[Records excerpted from a collection]
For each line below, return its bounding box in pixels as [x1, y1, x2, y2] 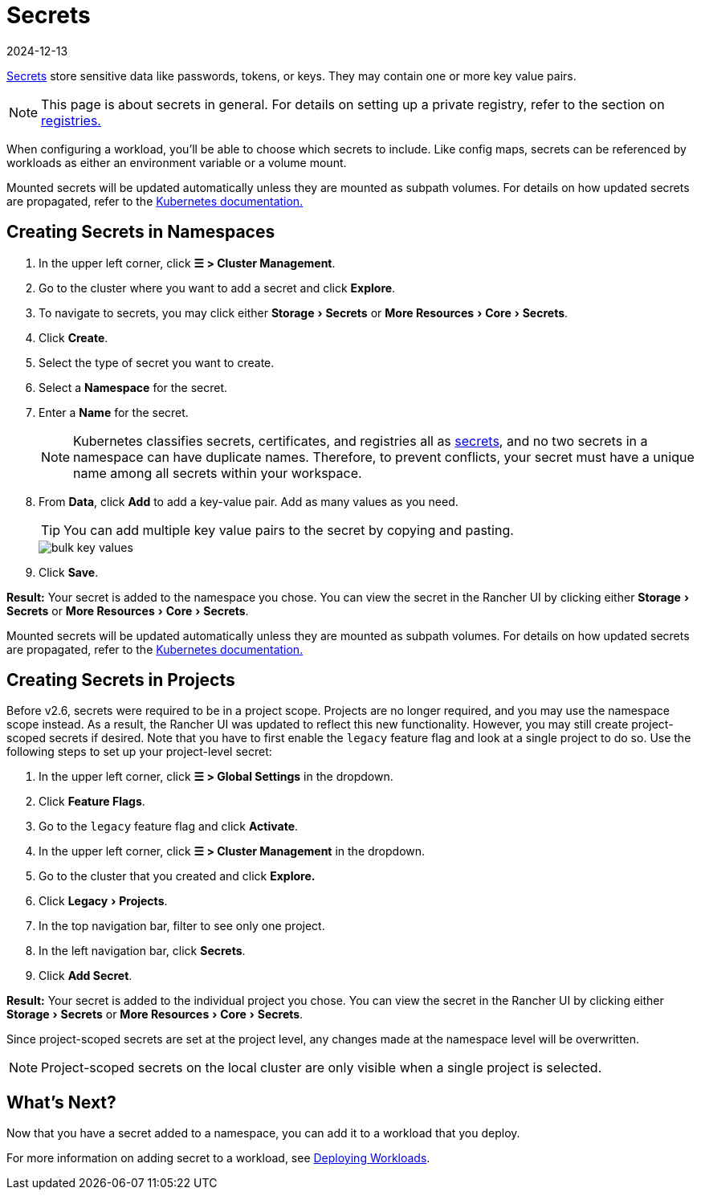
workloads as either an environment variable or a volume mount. [6, 155, 347, 169]
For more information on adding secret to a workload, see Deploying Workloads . [6, 1151, 430, 1165]
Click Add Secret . [39, 969, 132, 983]
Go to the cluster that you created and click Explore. [39, 869, 316, 884]
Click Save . [39, 565, 99, 579]
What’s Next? [6, 1092, 116, 1112]
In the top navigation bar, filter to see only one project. [39, 919, 325, 933]
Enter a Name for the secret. [39, 405, 189, 419]
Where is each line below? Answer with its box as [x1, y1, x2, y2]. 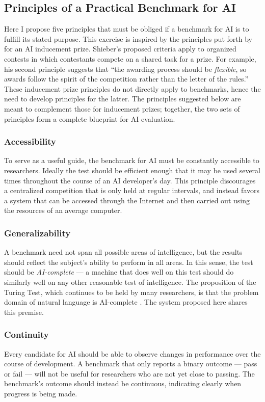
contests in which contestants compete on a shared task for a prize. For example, [4, 53, 256, 64]
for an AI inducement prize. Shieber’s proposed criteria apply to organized [4, 43, 236, 54]
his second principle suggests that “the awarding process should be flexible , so [4, 63, 247, 74]
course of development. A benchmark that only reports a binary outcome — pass [4, 358, 257, 369]
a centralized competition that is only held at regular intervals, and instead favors [4, 185, 260, 196]
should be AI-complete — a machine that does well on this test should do [4, 266, 234, 277]
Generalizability [4, 226, 71, 239]
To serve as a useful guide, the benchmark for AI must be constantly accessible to [4, 155, 259, 166]

→ WHAT YOU NEED TO DO
Reproduce exactly the lines that run from the line holding "In the top navigation" through the final line of the entries, and omit every picture.

→ RESPONSE AREA
In the top navigation bar, filter to see only one project. [39, 919, 325, 933]
Enter a Name for the secret. [39, 405, 189, 419]
Where is each line below? Answer with its box as [x1, y1, x2, y2]. 
contests in which contestants compete on a shared task for a prize. For example, [4, 53, 256, 64]
for an AI inducement prize. Shieber’s proposed criteria apply to organized [4, 43, 236, 54]
his second principle suggests that “the awarding process should be flexible , so [4, 63, 247, 74]
course of development. A benchmark that only reports a binary outcome — pass [4, 358, 257, 369]
a centralized competition that is only held at regular intervals, and instead favors [4, 185, 260, 196]
should be AI-complete — a machine that does well on this test should do [4, 266, 234, 277]
Generalizability [4, 226, 71, 239]
To serve as a useful guide, the benchmark for AI must be constantly accessible to [4, 155, 259, 166]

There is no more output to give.